▶ **Work to complete**
For this exercise, write out the full listing that follows exactly and skip its pictures.

▶ **Dataset entries**
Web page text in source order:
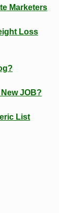
Marketers
Loss
JOB?
List
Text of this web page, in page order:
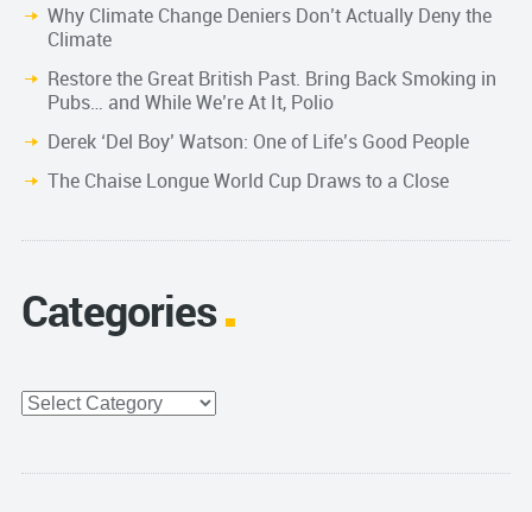
Why Climate Change Deniers Don’t Actually Deny the
Climate
Restore the Great British Past. Bring Back Smoking in
Pubs… and While We’re At It, Polio
Derek ‘Del Boy’ Watson: One of Life’s Good People
The Chaise Longue World Cup Draws to a Close
Categories
Categories
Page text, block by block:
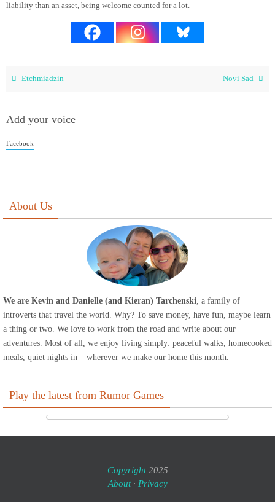
liability than an asset, being welcome counted for a lot.
Etchmiadzin Novi Sad
Add your voice
Facebook
About Us
We are Kevin and Danielle (and Kieran) Tarchenski , a family of
introverts that travel the world. Why? To save money, have fun, maybe learn
a thing or two. We love to work from the road and write about our
adventures. Most of all, we enjoy living simply: peaceful walks, homecooked
meals, quiet nights in – wherever we make our home this month.
Play the latest from Rumor Games
Copyright2025
About· Privacy
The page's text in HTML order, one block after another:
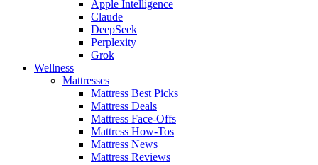
Apple Intelligence
Claude
DeepSeek
Perplexity
Grok
Wellness
Mattresses
Mattress Best Picks
Mattress Deals
Mattress Face-Offs
Mattress How-Tos
Mattress News
Mattress Reviews
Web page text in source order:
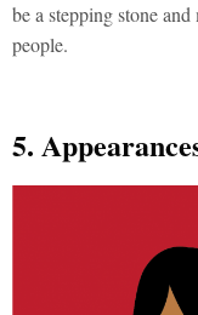
be a stepping stone
people.
5.
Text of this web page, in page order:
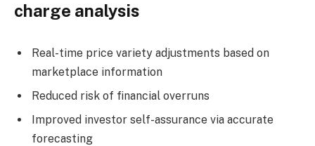
charge analysis
Real-time price variety adjustments based on
marketplace information
Reduced risk of financial overruns
Improved investor self-assurance via accurate
forecasting
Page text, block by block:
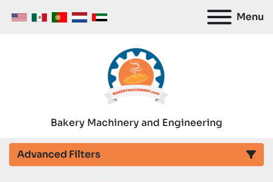
Menu
Bakery Machinery and Engineering
Advanced Filters
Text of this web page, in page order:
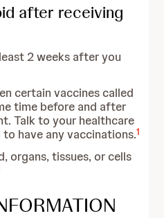
after receiving
2 weeks after you
certain vaccines called
time before and after
Talk to your healthcare
have any vaccinations.1
organs, tissues, or cells
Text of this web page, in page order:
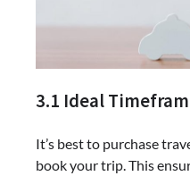
3.1 Ideal
It’s best to purchase
book your trip. This
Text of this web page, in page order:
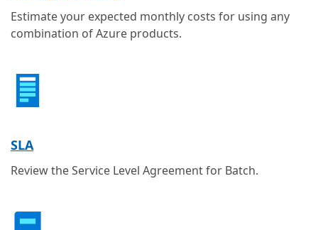
Estimate your expected monthly costs for using any
combination of Azure products.
SLA
Review the Service Level Agreement for Batch.
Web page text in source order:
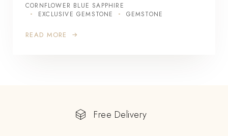
CORNFLOWER BLUE SAPPHIRE
EXCLUSIVE GEMSTONE
GEMSTONE
READ MORE
Free Delivery
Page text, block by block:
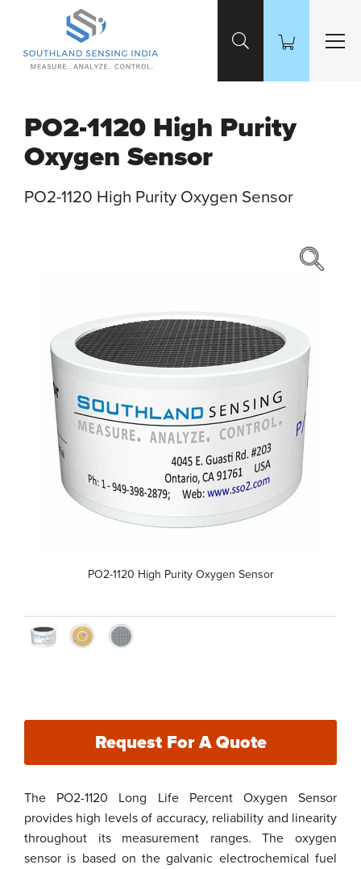
Skip to Main Content
PO2-1120 High Purity
Oxygen Sensor
PO2-1120 High Purity Oxygen Sensor
PO2-1120 High Purity Oxygen Sensor
Request For A Quote
The PO2-1120 Long Life Percent Oxygen Sensor
provides high levels of accuracy, reliability and linearity
throughout its measurement ranges. The oxygen
sensor is based on the galvanic electrochemical fuel
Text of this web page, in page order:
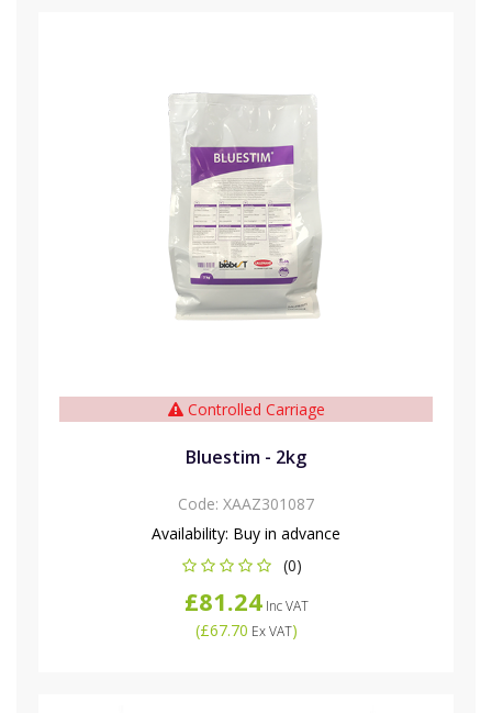
Controlled Carriage
Bluestim - 2kg
Code: XAAZ301087
Availability: Buy in advance
(0)
£81.24Inc VAT
(£67.70 Ex VAT)
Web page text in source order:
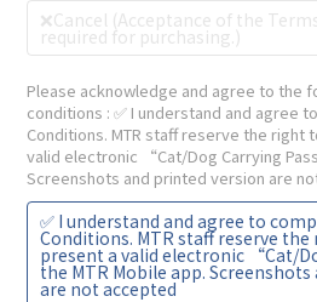
❌Cancel (Acceptance of the
required for purchasing.)
Please acknowledge and agree to the
conditions : ✅ I understand and agree
Conditions. MTR staff reserve the right
valid electronic “Cat/Dog Carrying
Screenshots and printed version are
✅ I understand and agree to
Conditions. MTR staff reserve
present a valid electronic “Cat/
the MTR Mobile app.
are not accepted
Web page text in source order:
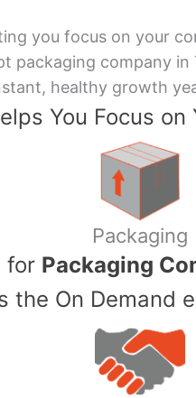
you focus on your
packaging company
healthy growth
You Focus
Packaging
for Packaging
the On Demand
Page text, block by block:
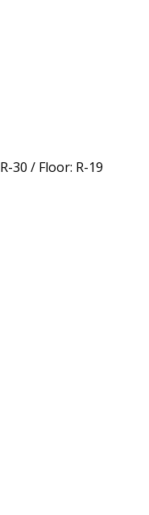
30 / Floor: R-19
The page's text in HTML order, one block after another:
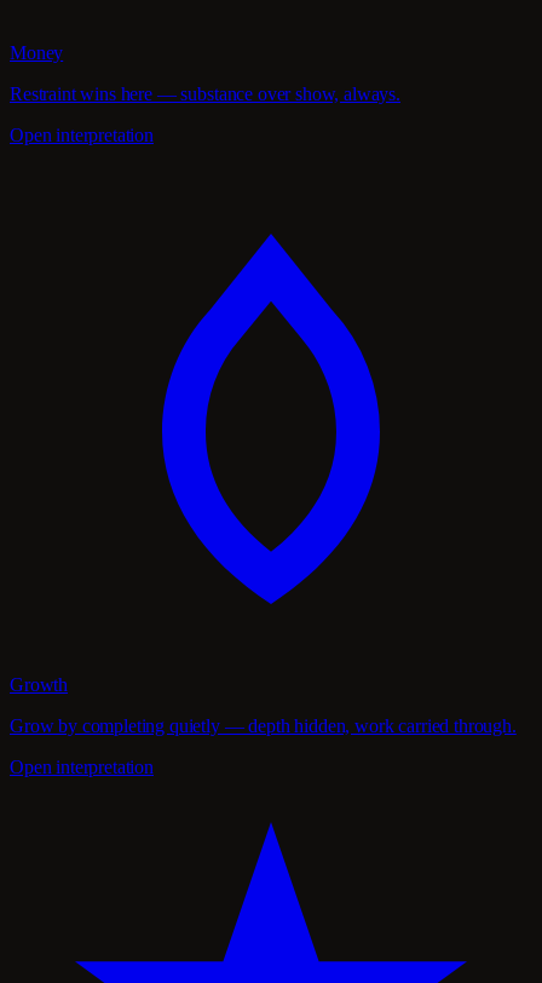
Money
Restraint wins here — substance over show, always.
Open interpretation
Growth
Grow by completing quietly — depth hidden, work carried through.
Open interpretation
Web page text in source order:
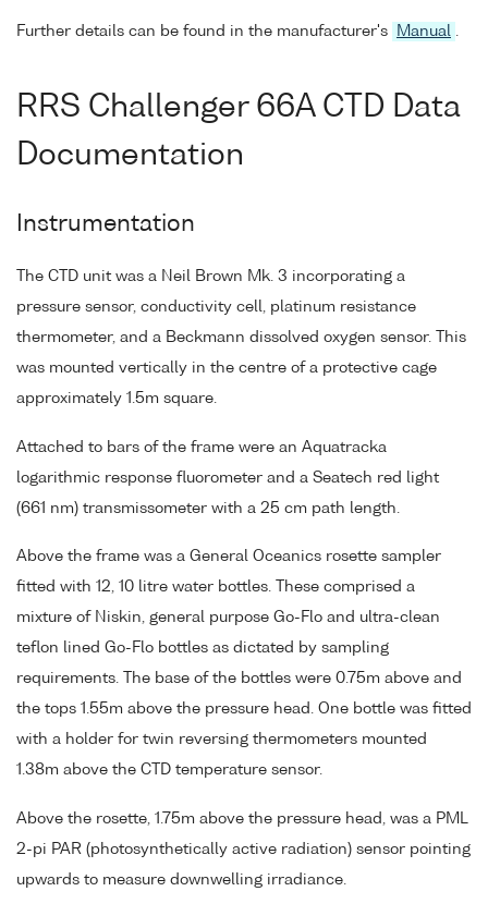
Further details can be found in the manufacturer's Manual .
RRS Challenger 66A CTD Data
Documentation
Instrumentation
The CTD unit was a Neil Brown Mk. 3 incorporating a
pressure sensor, conductivity cell, platinum resistance
thermometer, and a Beckmann dissolved oxygen sensor. This
was mounted vertically in the centre of a protective cage
approximately 1.5m square.
Attached to bars of the frame were an Aquatracka
logarithmic response fluorometer and a Seatech red light
(661 nm) transmissometer with a 25 cm path length.
Above the frame was a General Oceanics rosette sampler
fitted with 12, 10 litre water bottles. These comprised a
mixture of Niskin, general purpose Go-Flo and ultra-clean
teflon lined Go-Flo bottles as dictated by sampling
requirements. The base of the bottles were 0.75m above and
the tops 1.55m above the pressure head. One bottle was fitted
with a holder for twin reversing thermometers mounted
1.38m above the CTD temperature sensor.
Above the rosette, 1.75m above the pressure head, was a PML
2-pi PAR (photosynthetically active radiation) sensor pointing
upwards to measure downwelling irradiance.

▶ **Written response**
Web page text in source order:
Marketers
Loss
JOB?
List
Text of this web page, in page order:
Why Climate Change Deniers Don’t Actually Deny the
Climate
Restore the Great British Past. Bring Back Smoking in
Pubs… and While We’re At It, Polio
Derek ‘Del Boy’ Watson: One of Life’s Good People
The Chaise Longue World Cup Draws to a Close
Categories
Categories
Page text, block by block:
liability than an asset, being welcome counted for a lot.
Etchmiadzin Novi Sad
Add your voice
Facebook
About Us
We are Kevin and Danielle (and Kieran) Tarchenski , a family of
introverts that travel the world. Why? To save money, have fun, maybe learn
a thing or two. We love to work from the road and write about our
adventures. Most of all, we enjoy living simply: peaceful walks, homecooked
meals, quiet nights in – wherever we make our home this month.
Play the latest from Rumor Games
Copyright2025
About· Privacy
The page's text in HTML order, one block after another:
Apple Intelligence
Claude
DeepSeek
Perplexity
Grok
Wellness
Mattresses
Mattress Best Picks
Mattress Deals
Mattress Face-Offs
Mattress How-Tos
Mattress News
Mattress Reviews
Web page text in source order:
be a stepping stone
people.
5.
Text of this web page, in page order:
charge analysis
Real-time price variety adjustments based on
marketplace information
Reduced risk of financial overruns
Improved investor self-assurance via accurate
forecasting
Page text, block by block:
Menu
Bakery Machinery and Engineering
Advanced Filters
Text of this web page, in page order:
after receiving
2 weeks after you
certain vaccines called
time before and after
Talk to your healthcare
have any vaccinations.1
organs, tissues, or cells
Text of this web page, in page order:
3.1 Ideal
It’s best to purchase
book your trip. This
Text of this web page, in page order:
Estimate your expected monthly costs for using any
combination of Azure products.
SLA
Review the Service Level Agreement for Batch.
Web page text in source order:
CORNFLOWER BLUE SAPPHIRE
EXCLUSIVE GEMSTONE
GEMSTONE
READ MORE
Free Delivery
Page text, block by block:
Skip to Main Content
PO2-1120 High Purity
Oxygen Sensor
PO2-1120 High Purity Oxygen Sensor
PO2-1120 High Purity Oxygen Sensor
Request For A Quote
The PO2-1120 Long Life Percent Oxygen Sensor
provides high levels of accuracy, reliability and linearity
throughout its measurement ranges. The oxygen
sensor is based on the galvanic electrochemical fuel
Text of this web page, in page order:
Controlled Carriage
Bluestim - 2kg
Code: XAAZ301087
Availability: Buy in advance
(0)
£81.24Inc VAT
(£67.70 Ex VAT)
Web page text in source order:
❌Cancel (Acceptance of the
required for purchasing.)
Please acknowledge and agree to the
conditions : ✅ I understand and agree
Conditions. MTR staff reserve the right
valid electronic “Cat/Dog Carrying
Screenshots and printed version are
✅ I understand and agree to
Conditions. MTR staff reserve
present a valid electronic “Cat/
the MTR Mobile app.
are not accepted
Web page text in source order:
you focus on your
packaging company
healthy growth
You Focus
Packaging
for Packaging
the On Demand
Page text, block by block:
30 / Floor: R-19
The page's text in HTML order, one block after another:
Money
Restraint wins here — substance over show, always.
Open interpretation
Growth
Grow by completing quietly — depth hidden, work carried through.
Open interpretation
Web page text in source order:
Further details can be found in the manufacturer's Manual .
RRS Challenger 66A CTD Data
Documentation
Instrumentation
The CTD unit was a Neil Brown Mk. 3 incorporating a
pressure sensor, conductivity cell, platinum resistance
thermometer, and a Beckmann dissolved oxygen sensor. This
was mounted vertically in the centre of a protective cage
approximately 1.5m square.
Attached to bars of the frame were an Aquatracka
logarithmic response fluorometer and a Seatech red light
(661 nm) transmissometer with a 25 cm path length.
Above the frame was a General Oceanics rosette sampler
fitted with 12, 10 litre water bottles. These comprised a
mixture of Niskin, general purpose Go-Flo and ultra-clean
teflon lined Go-Flo bottles as dictated by sampling
requirements. The base of the bottles were 0.75m above and
the tops 1.55m above the pressure head. One bottle was fitted
with a holder for twin reversing thermometers mounted
1.38m above the CTD temperature sensor.
Above the rosette, 1.75m above the pressure head, was a PML
2-pi PAR (photosynthetically active radiation) sensor pointing
upwards to measure downwelling irradiance.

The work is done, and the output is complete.